Yes it's true. Upon being asked to take in some African cichlids I was givin for free a 45 gall tank. Which I used for the Africans and a 65 gal tank with a beautiful stand. So here is befor with my 29gal and after with my 65. 

29gall



To the 65 gall


----------



## badxgillen (Aug 20, 2010)

Nice! Looks alot brighter too, new lighting? I bet the fox face and tang are happy with the new environment. I bet the larger stand is of benefit too especially if you are running a sump.


----------



## 92smokeaccord (Jun 5, 2012)

badxgillen said:


> Nice! Looks alot brighter too, new lighting? I bet the fox face and tang are happy with the new environment. I bet the larger stand is of benefit too especially if you are running a sump.
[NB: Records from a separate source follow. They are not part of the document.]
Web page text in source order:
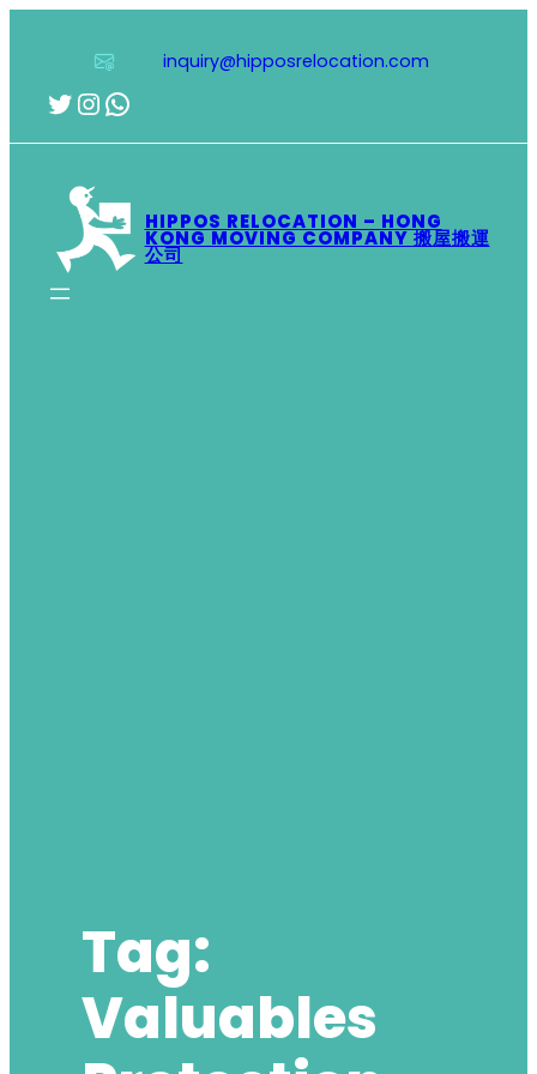
inquiry@hipposrelocation.com
Twitter
Instagram
WhatsApp
HIPPOS RELOCATION – HONG
KONG MOVING COMPANY 搬屋搬運
公司
Tag:
Valuables
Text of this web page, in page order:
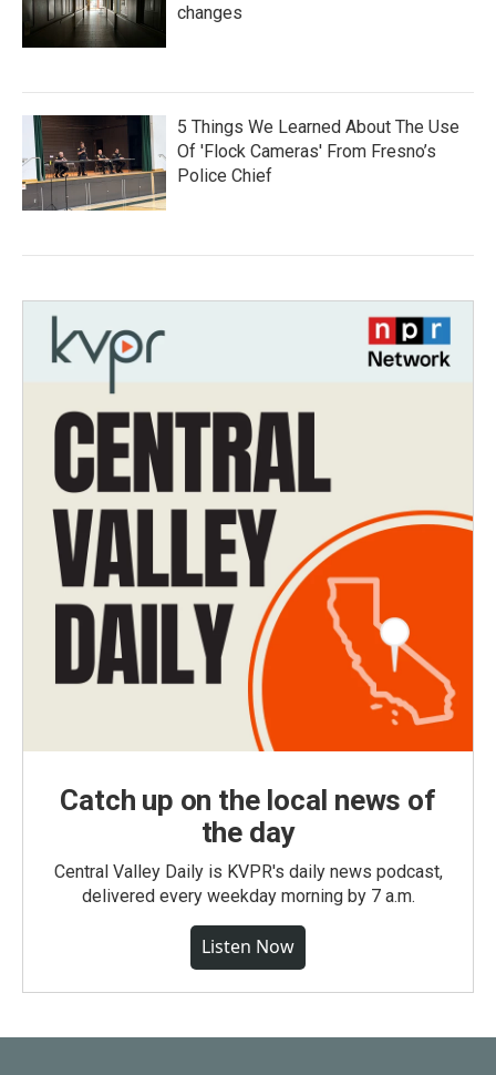
changes
5 Things We Learned About The Use
Of 'Flock Cameras' From Fresno’s
Police Chief
Catch up on the local news of
the day
Central Valley Daily is KVPR's daily news podcast,
delivered every weekday morning by 7 a.m.
Listen Now
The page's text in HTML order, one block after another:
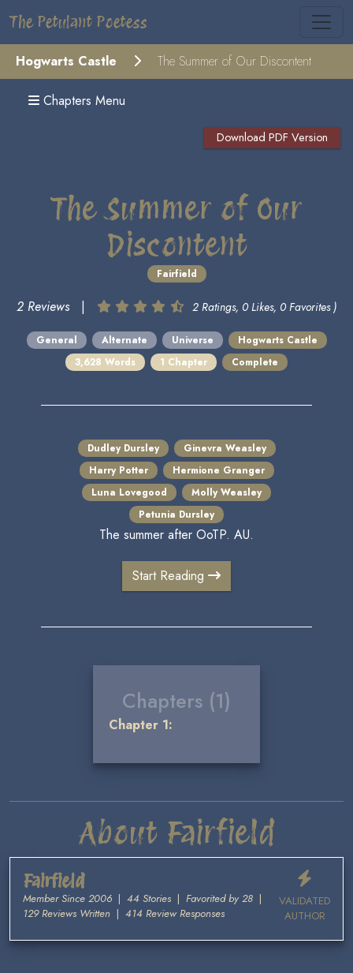
The Petulant Poetess
Hogwarts Castle The Summer of Our Discontent
Chapters Menu
Download PDF Version
The Summer of Our
Discontent
Fairfield
2 Reviews | 2 Ratings, 0 Likes, 0 Favorites )
General Alternate Universe
Hogwarts Castle
3,628 Words
1 Chapter Complete
Dudley Dursley
Ginevra Weasley
Harry Potter
Hermione Granger
Luna Lovegood
Molly Weasley
Petunia Dursley
The summer after OoTP. AU.
Start Reading
Chapters (1)
Chapter 1:
About Fairfield
VALIDATED
AUTHOR
Fairfield
Member Since 2006 | 44 Stories | Favorited by 28 |
129 Reviews Written | 414 Review Responses
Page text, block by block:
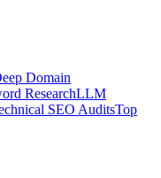
Domain
ResearchLLM
SEO AuditsTop
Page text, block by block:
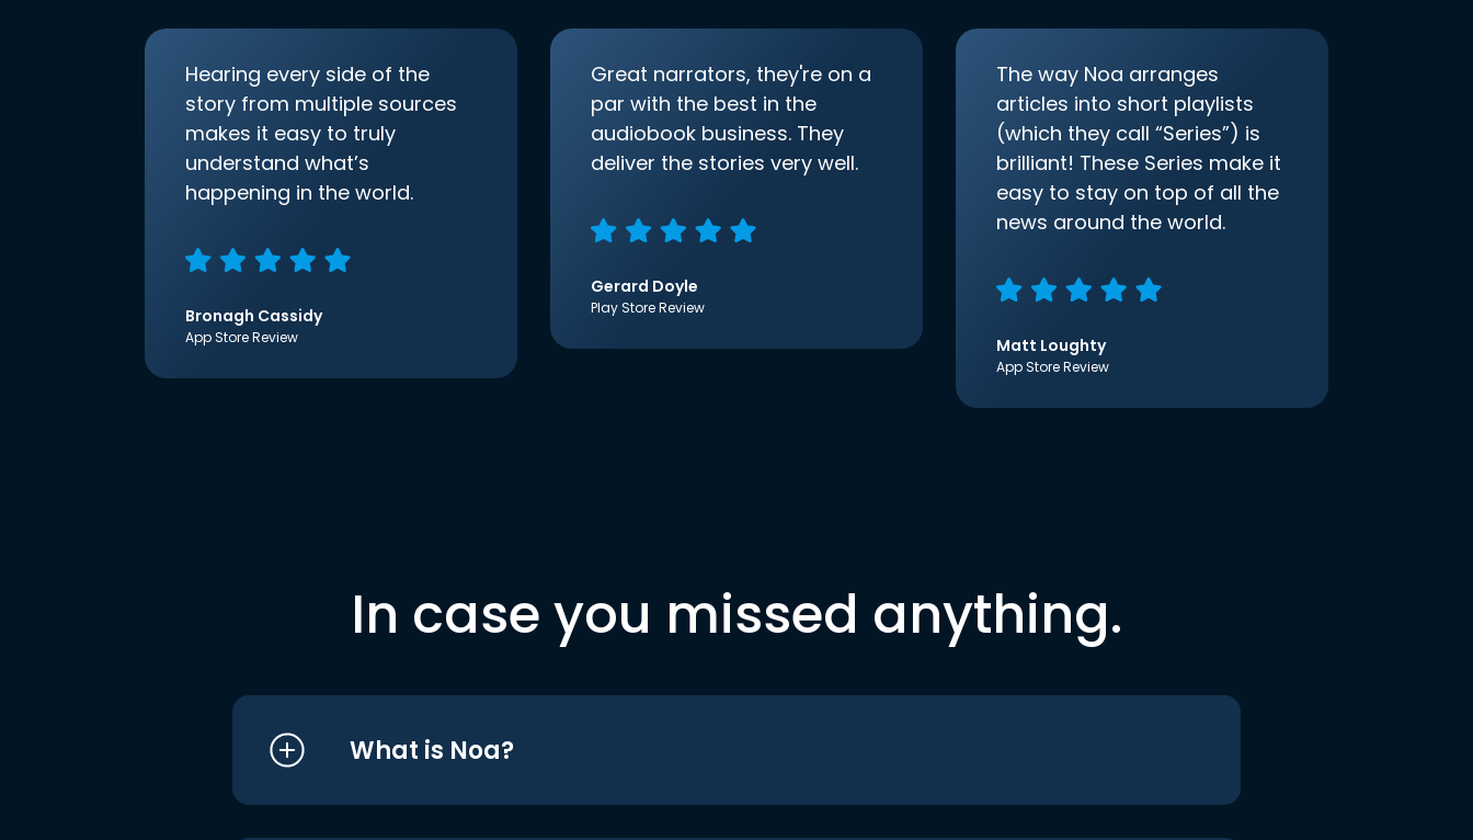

It's brighter to a sense. I went from one 150watt hqi to 2 150 watt hqi. they are happier even the copper band is happy as well. Yeah it is sumped but the stand has a separated cabinets.. It's just big enough to house my 30 gallon clothes bin sump...


----------



## badxgillen (Aug 20, 2010)

Looks like a few anemone variants in there too, I have seen some pretty nice anemone themed tanks just full of color amd movment. I personally stick with the maxi minis as they stay small and stay put. But honestly I like em all.


----------



## 92smokeaccord (Jun 5, 2012)

badxgillen said:


> Looks like a few anemone variants in there too, I have seen some pretty nice anemone themed tanks just full of color amd movment. I personally stick with the maxi minis as they stay small and stay put. But honestly I like em all.


Yeah a carpet and a rose bubble tip. I want to make that right ride a nem side. I want some mini maxis so bad.


----------



## badxgillen (Aug 20, 2010)

They are not too terribly expensive, it is just a matter of finding a nice one. If they are colorful they sell fast in the stores and online they can be over color saturated via computer editing. If you are lucky you can find someone who propagates anemones and then you can get a desirable morph that is less expensive.


----------